Time without noise, errands or tasks.

I have just been away for 3 days.  A gift generously given by my family, although given at most cost by my husband.  A gift generously supported by the congregation members who supplied a wonderful holiday home and a car in which to get there.


We planned this months ago, when life was busier and I was more stressed.  However, in God’s good timing, it turned into a continued recuperation from the operation and a quieter time than originally planned.

I caught up on sermon listening, read the bible and some Christian books and have generally been surprised by how much I wanted to spend time in God’s word and thinking about it.

A break from home routines has not been a break from God as well.  Instead it’s been a chance to stop, refresh, revitalise and be thankful again for His many abundant blessings.

God is indeed good, friends.  His mercies are new every morning.

Friday, May 11, 2012

The Girl in Times Square

The Girl in Times Square, Paullina Simons

I have read this book 3 times over the last 7 years - I keep coming back to it. I love it.

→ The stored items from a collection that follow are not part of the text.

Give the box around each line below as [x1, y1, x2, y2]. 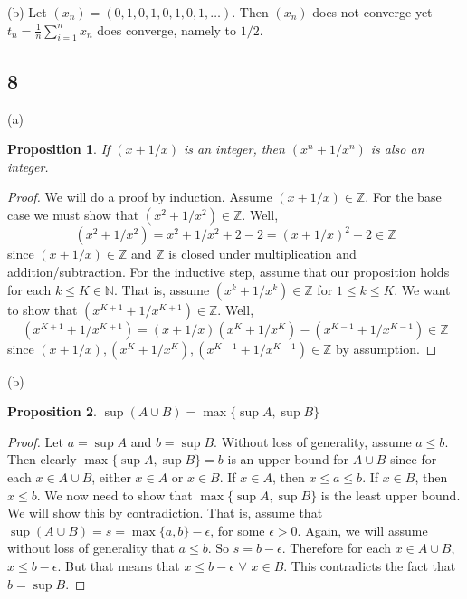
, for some [210, 520, 265, 539]
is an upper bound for [227, 450, 349, 469]
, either [91, 468, 131, 487]
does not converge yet [312, 3, 433, 21]
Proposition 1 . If [7, 139, 110, 158]
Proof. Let [7, 432, 63, 451]
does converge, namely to [97, 20, 237, 39]
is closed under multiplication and [168, 244, 357, 263]
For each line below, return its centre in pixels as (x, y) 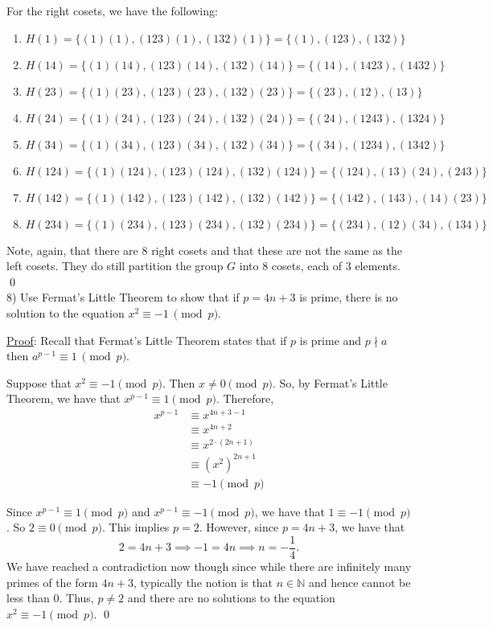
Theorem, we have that (64, 398)
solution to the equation (66, 312)
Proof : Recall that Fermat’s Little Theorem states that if (147, 340)
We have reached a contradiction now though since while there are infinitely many (209, 566)
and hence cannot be (360, 582)
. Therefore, (245, 398)
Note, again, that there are (72, 250)
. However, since (239, 527)
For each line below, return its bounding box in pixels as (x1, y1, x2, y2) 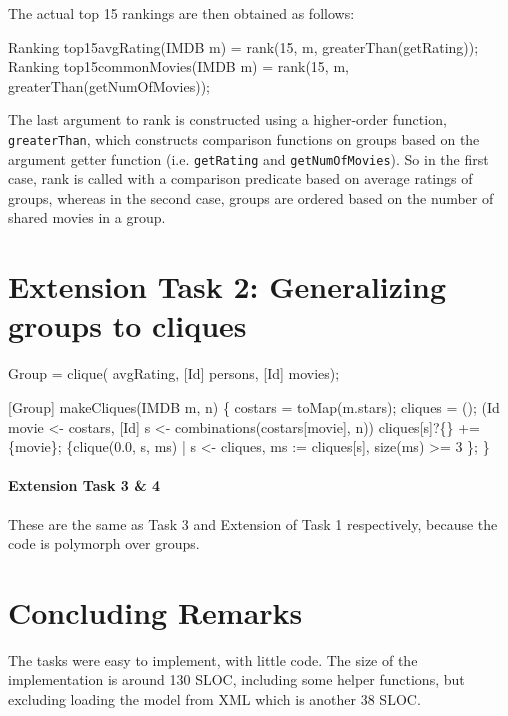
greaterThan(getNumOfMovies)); (8, 75, 211, 96)
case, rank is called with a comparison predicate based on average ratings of (8, 168, 473, 189)
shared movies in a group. (8, 207, 166, 228)
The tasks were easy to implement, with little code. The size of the (8, 649, 418, 670)
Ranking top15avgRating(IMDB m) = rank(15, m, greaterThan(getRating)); (8, 36, 479, 57)
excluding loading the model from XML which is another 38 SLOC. (8, 689, 421, 710)
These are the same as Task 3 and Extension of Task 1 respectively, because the (8, 513, 498, 534)
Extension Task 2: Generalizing (8, 266, 446, 307)
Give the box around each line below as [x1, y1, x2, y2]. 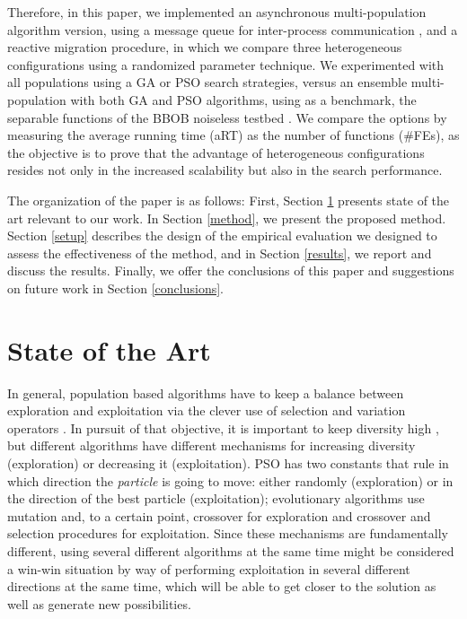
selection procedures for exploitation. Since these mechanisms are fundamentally [7, 524, 448, 543]
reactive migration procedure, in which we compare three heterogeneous [7, 38, 402, 57]
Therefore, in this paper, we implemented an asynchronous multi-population [7, 3, 427, 21]
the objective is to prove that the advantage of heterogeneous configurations [7, 143, 425, 161]
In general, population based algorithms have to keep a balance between [7, 383, 404, 402]
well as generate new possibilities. [7, 594, 191, 613]
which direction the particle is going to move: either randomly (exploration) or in [7, 471, 454, 490]
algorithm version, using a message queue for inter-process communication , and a [7, 20, 458, 39]

24 year old Lily is living in New York City, trying to figure out what life holds for her. That life turns upside down when her best friend and roommate Amy goes missing. Detective Spencer O’Malley is put on the case and as their lives become intertwined, it seems nothing is as Lily thought. Her family, her friends, her health and her money are all thrown apart.

It’s not really a detective story, for while Amy’s disappearance is the thread that brings it all together, it is not the main focus of the novel. It’s about Lily – and it’s a great tale. Full of great highs and deep lows, and how you live when you find life is nowhere near as simple as you though it might be. And at 600 pages you can be lost in this story for a while!

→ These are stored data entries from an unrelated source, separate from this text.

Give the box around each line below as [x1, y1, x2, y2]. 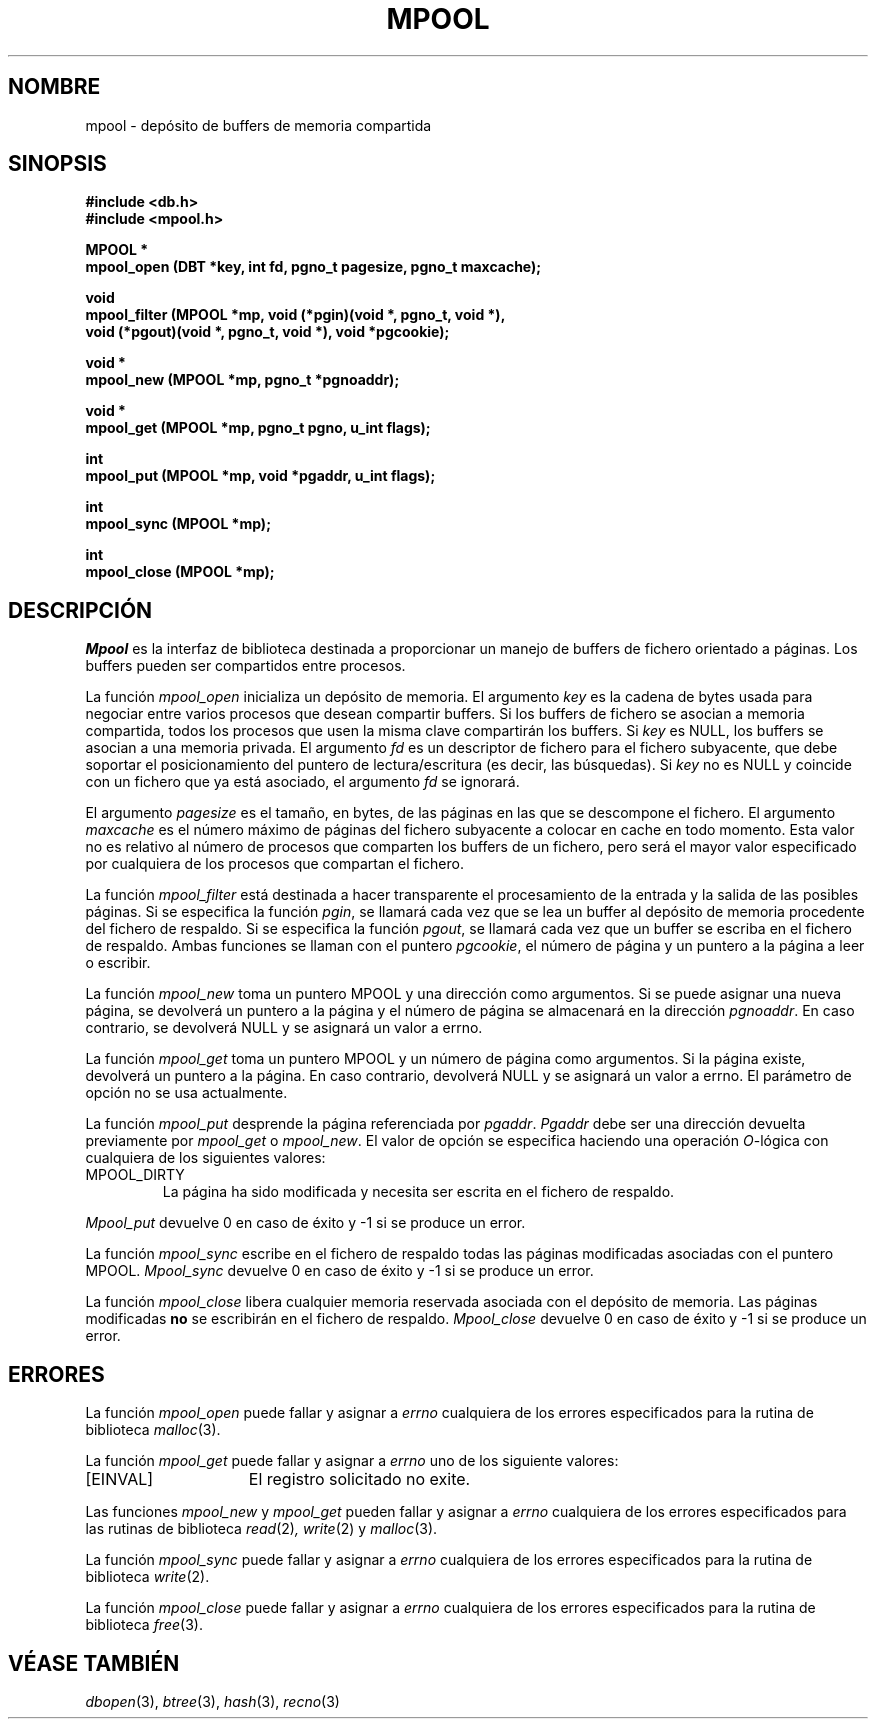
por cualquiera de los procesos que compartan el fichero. [85, 855, 464, 873]
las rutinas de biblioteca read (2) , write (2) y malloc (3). [85, 1520, 438, 1538]
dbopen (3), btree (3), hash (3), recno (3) [85, 1692, 340, 1710]
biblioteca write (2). [85, 1568, 210, 1586]
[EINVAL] [85, 1469, 154, 1490]
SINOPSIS [8, 151, 107, 177]
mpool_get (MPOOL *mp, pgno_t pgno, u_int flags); [85, 419, 431, 437]
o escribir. [85, 954, 151, 972]
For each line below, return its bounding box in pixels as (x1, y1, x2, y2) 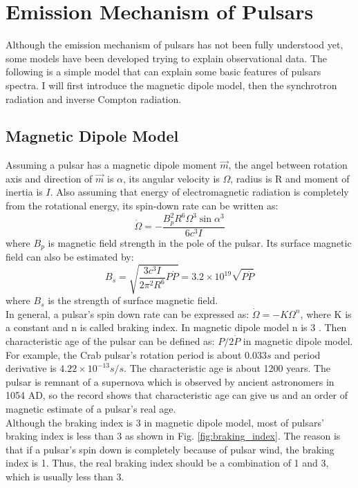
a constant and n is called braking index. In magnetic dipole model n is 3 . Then (6, 320, 347, 335)
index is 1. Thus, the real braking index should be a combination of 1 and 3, (6, 456, 329, 470)
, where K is (300, 306, 352, 321)
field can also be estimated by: (6, 250, 134, 264)
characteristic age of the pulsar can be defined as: (6, 334, 215, 348)
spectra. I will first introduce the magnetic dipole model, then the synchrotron (6, 77, 337, 92)
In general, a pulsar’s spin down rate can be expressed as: (6, 306, 249, 321)
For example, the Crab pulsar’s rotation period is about (6, 347, 242, 362)
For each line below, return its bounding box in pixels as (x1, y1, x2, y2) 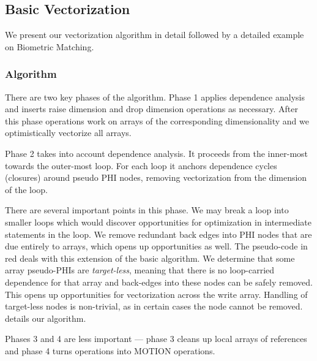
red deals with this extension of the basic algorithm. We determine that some (5, 251, 295, 264)
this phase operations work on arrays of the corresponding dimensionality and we (5, 114, 309, 127)
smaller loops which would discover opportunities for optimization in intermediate (5, 215, 312, 228)
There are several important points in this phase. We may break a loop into (5, 203, 289, 216)
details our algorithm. (5, 311, 86, 324)
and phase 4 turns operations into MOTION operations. (5, 344, 215, 357)
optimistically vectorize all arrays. (5, 126, 132, 139)
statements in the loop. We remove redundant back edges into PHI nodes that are (5, 227, 312, 240)
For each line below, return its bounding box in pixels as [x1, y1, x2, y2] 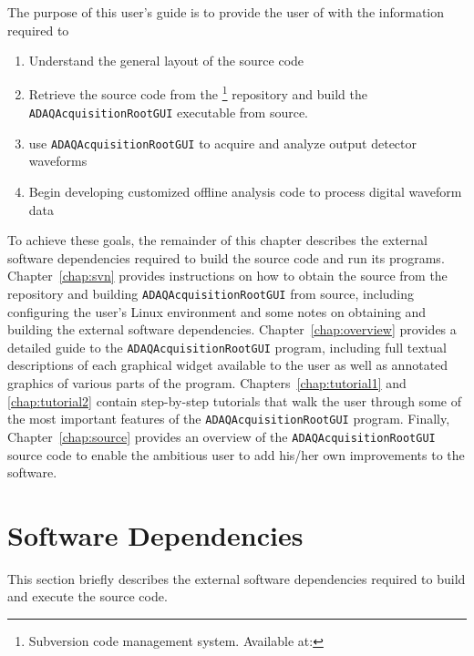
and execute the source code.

(Interestingly I just read another of her novels A Song in The Daylight and I thought it was dreadful.  The story was of a married woman with 3 children who embarks on an affair with a 20-year old man, and betrays them in the most awful calculated way.  Perhaps well-written, but such an dreadful story with an irredeemable heroine - not recommended!)

Friday, May 4, 2012

Life interrupted


Life often just goes along doesn’t it? Day to day, week to week, term to term. For ages my prayer point in various groups has been that we just keep keeping on in the regular things of life, for not much was happening.

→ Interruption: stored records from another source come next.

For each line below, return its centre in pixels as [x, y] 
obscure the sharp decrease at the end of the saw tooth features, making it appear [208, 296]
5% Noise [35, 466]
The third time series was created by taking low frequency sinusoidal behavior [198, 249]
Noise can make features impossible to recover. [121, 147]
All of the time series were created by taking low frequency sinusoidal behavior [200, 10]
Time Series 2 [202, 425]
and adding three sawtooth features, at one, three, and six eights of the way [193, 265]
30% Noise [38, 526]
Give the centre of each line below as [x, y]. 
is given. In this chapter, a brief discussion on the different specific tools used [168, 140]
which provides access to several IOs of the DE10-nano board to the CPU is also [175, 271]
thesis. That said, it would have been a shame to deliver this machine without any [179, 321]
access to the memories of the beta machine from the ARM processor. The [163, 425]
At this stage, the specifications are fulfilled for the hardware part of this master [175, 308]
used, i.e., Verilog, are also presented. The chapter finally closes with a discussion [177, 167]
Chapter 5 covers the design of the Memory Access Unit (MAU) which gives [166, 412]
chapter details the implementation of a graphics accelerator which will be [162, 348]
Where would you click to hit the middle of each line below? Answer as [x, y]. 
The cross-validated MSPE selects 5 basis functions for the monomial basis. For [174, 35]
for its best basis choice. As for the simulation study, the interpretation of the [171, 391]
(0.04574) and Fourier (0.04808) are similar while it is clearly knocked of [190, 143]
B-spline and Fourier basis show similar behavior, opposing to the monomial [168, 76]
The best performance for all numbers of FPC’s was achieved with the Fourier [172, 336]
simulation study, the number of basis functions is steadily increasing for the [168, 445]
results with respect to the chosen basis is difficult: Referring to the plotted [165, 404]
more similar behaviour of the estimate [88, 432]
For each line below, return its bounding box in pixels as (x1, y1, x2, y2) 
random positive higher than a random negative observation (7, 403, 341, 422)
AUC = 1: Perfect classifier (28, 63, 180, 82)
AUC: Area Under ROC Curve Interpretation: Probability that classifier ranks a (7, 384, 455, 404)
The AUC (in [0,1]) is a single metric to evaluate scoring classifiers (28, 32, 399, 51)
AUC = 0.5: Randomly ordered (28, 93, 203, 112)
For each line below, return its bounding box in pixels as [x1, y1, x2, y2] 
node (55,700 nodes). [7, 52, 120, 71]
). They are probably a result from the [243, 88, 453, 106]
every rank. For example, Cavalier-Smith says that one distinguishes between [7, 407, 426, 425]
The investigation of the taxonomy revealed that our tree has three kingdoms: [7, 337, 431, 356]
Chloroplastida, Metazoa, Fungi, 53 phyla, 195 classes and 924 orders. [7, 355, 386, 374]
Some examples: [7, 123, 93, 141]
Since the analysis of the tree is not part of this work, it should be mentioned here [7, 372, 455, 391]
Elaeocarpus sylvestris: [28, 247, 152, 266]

Then you get a little spun off course. Not too much mind you in the scheme of things, but enough to throw it all off kilter.

On Sunday I had my appendix out. A few days of unexplained abdominal pain and a few tests suggested investigations were necessary, so some investigative surgery and an appendectomy followed. Not fun generally.


Again I am reminded of how fragile we are.

How much recovery from even relatively minor surgery can hurt.

How much you generally fit into a week.

How much you do at home.

How much of what you do you never explain to anyone.

How competent and caring my husband is.

How wonderfully servant-hearted the Christian community is.


How much I take my normally excellent health for granted.

How much I am going to miss running.

How alarming the words ‘we took a biopsy’ sound (seems OK at this stage).

How thankful I am to live in a time and place with excellent, fast, intelligent health care.

How much I am willing to pay for such healthcare.

How many people do not have such a privilege and how uncomfortable I am about that.


Further thoughts may follow in time, but that is all I am up for at the moment.